Ella dormía profundamente, agotada. Era comprensible, había sido su primera vez, y él no había sido precisamente gentil. Aun así, el simple contacto de su cuerpo desnudo contra el suyo lo hacía enloquecer. La calidez de su piel, la suavidad de sus curvas, la forma en que respiraba entre sus brazos como si allí perteneciera… Todo en ella lo tentaba a despertarla, a volver a hundirse en su interior y reclamarla como suya una vez más.
Pero no lo haría.
Con un gesto casi protector, la rodeó con más fuerza, como si temiera que, al soltarla, se esfumara entre sus brazos.
—Es momento de irme, Elisabeth —susurró contra su cuello, sabiendo que no lo escucharía.
Ella se removió levemente, un quejido ahogado escapando de sus labios entreabiertos, pero no despertó. Dietrich aprovechó para trazar un camino de besos desde su mejilla hasta la clavícula, inhalando profundamente su aroma. Cerró los ojos, memorizando esa esencia. Un gesto demasiado tierno para un hombre como él, pero era algo de lo que ni siquiera él era consiente.
Cuando los abrió, su mirada se posó de nuevo en su rostro.
La duda lo asaltó por un instante, inusual en él. Pero la realidad era más fuerte. Con un último beso en sus labios, suaves murmuró:
—Pronto...
Se levantó con la agilidad como si la herida en su abdomen fuera un viejo recuerdo, vistiéndose en silencio mientras la luz del amanecer doraba su espalda desnuda. Antes de irse, se detuvo en el umbral, volviéndose para mirarla una última vez. Elisabeth seguía dormida, inocente en su desnudez, ajena a su partida.
Al abrir la puerta, los ojos amarillos de la bestia lo esperaban. El perro lobo enseñó los colmillos, gruñendo con ferocidad.
Dietrich no se inmutó.
—Haz bien tu trabajo —le dijo, sosteniendo su mirada con un desafío silencioso.
El animal no avanzó, pero tampoco retrocedió. Era una tregua tensa, un entendimiento entre rivales.
Sin añadir nada más, Dietrich se adentró en el bosque, perdiéndose entre la niebla matutina mientras el primer canto de los pájaros anunciaba un nuevo día.

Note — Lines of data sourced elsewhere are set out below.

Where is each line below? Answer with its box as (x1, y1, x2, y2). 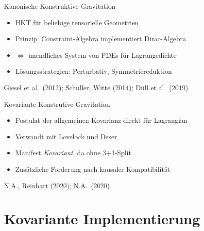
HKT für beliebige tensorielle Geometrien (15, 17, 139, 27)
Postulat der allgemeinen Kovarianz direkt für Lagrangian (15, 115, 187, 125)
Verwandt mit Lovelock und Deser (15, 131, 117, 141)
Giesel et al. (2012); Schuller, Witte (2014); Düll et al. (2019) (4, 82, 188, 92)
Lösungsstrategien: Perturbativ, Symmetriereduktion (15, 66, 172, 76)
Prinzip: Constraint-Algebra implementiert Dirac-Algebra (15, 33, 186, 44)
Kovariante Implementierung (4, 209, 200, 229)
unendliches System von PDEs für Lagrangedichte (28, 49, 177, 60)
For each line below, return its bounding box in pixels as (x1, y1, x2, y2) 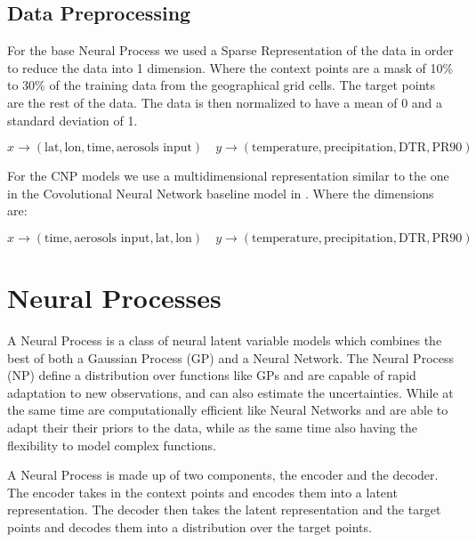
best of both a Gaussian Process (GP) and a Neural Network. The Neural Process (7, 348, 454, 367)
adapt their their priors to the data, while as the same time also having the (7, 418, 417, 437)
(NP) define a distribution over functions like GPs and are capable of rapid (7, 366, 416, 384)
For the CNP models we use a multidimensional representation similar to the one (7, 166, 449, 185)
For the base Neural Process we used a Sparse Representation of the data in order (7, 41, 454, 60)
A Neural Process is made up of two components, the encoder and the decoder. (7, 465, 439, 484)
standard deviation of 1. (7, 110, 138, 129)
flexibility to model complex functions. (7, 435, 216, 454)
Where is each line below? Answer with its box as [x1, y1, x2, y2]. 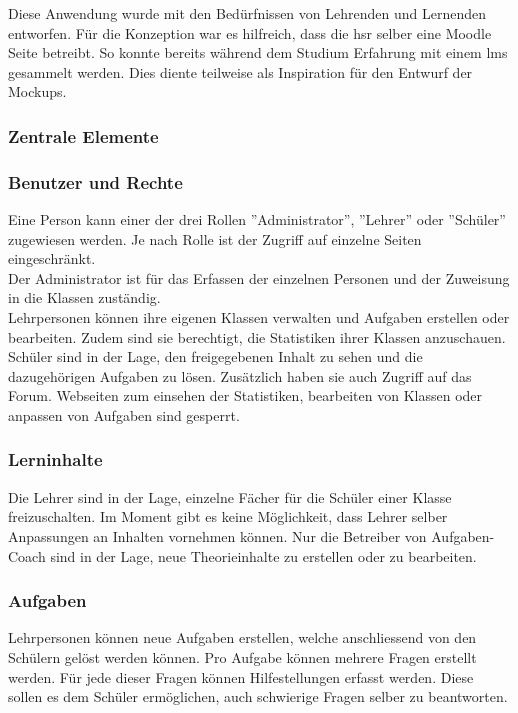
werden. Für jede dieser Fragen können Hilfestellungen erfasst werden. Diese [8, 666, 474, 687]
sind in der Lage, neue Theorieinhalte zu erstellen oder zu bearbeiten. [50, 545, 477, 566]
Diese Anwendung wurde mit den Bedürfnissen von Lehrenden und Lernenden [8, 3, 486, 23]
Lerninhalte [8, 447, 103, 472]
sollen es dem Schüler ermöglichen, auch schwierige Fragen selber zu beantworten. [8, 686, 508, 707]
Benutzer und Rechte [8, 169, 183, 194]
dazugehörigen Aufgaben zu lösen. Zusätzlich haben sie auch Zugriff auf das [8, 365, 472, 386]
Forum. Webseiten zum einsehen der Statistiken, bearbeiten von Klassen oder [8, 385, 483, 406]
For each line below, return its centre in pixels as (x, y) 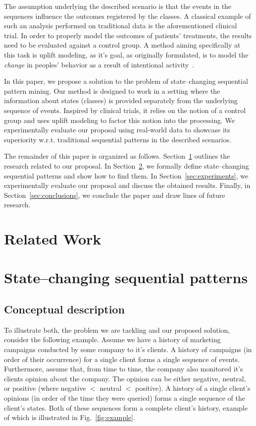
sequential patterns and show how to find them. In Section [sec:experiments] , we (126, 175)
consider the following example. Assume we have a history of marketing (112, 339)
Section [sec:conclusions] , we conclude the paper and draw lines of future (115, 195)
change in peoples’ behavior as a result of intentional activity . (99, 64)
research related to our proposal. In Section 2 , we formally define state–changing (127, 165)
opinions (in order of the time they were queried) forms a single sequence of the (125, 397)
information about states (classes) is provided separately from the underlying (121, 100)
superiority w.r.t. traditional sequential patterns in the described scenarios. (118, 139)
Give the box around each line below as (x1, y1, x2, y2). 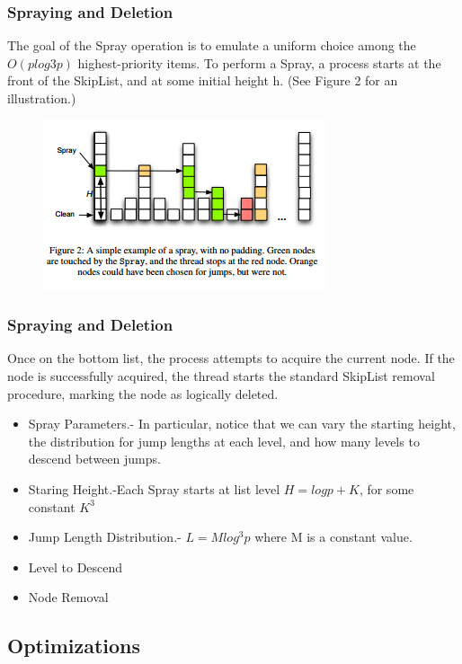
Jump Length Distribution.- (28, 527, 182, 546)
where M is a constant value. (254, 527, 413, 546)
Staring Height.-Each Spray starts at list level (28, 479, 280, 498)
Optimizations (7, 632, 141, 660)
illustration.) (7, 89, 76, 107)
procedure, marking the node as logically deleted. (7, 384, 279, 403)
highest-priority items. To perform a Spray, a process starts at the (77, 53, 441, 72)
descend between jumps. (28, 449, 161, 468)
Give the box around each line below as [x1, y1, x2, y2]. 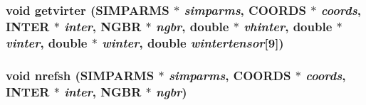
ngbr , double [156, 17, 229, 35]
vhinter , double [244, 17, 333, 35]
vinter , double [6, 33, 88, 51]
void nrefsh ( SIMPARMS [6, 66, 155, 84]
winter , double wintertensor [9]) [102, 33, 284, 51]
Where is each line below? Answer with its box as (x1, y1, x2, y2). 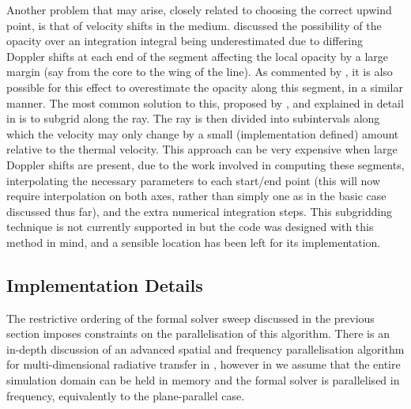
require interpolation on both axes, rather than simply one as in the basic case (6, 187, 386, 204)
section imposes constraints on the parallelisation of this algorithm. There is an (6, 325, 390, 342)
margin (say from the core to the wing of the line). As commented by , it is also (6, 63, 393, 80)
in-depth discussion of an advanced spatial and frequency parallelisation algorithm (6, 340, 405, 357)
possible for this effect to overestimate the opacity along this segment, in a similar (6, 78, 403, 95)
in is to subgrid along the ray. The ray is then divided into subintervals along (6, 110, 380, 127)
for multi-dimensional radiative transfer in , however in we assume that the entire (6, 356, 401, 373)
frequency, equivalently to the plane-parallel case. (6, 387, 245, 403)

El sol ya alto en el cielo filtraba su luz dorada a través de las cortinas cuando los ladridos insistentes de Falko arrancaron a Elisabeth del sueño. Entreabrió los ojos, pesados aún por el cansancio, y tardó varios segundos en orientarse.
El dolor fue lo primero que notó.
Un molesto ardor en la entrepierna, la rigidez en sus músculos, y esa sensación pegajosa entre sus muslos que la hizo sonrojarse al instante. Los recuerdos de la noche anterior la golpearon con la fuerza de una ola—los labios de Dietrich, sus manos ásperas recorriendo su cuerpo, la forma en que la había poseído con una ferocidad que la dejó sin aliento.
Giró hacia el lado con un movimiento brusco, esperando encontrar su figura imponente junto a ella.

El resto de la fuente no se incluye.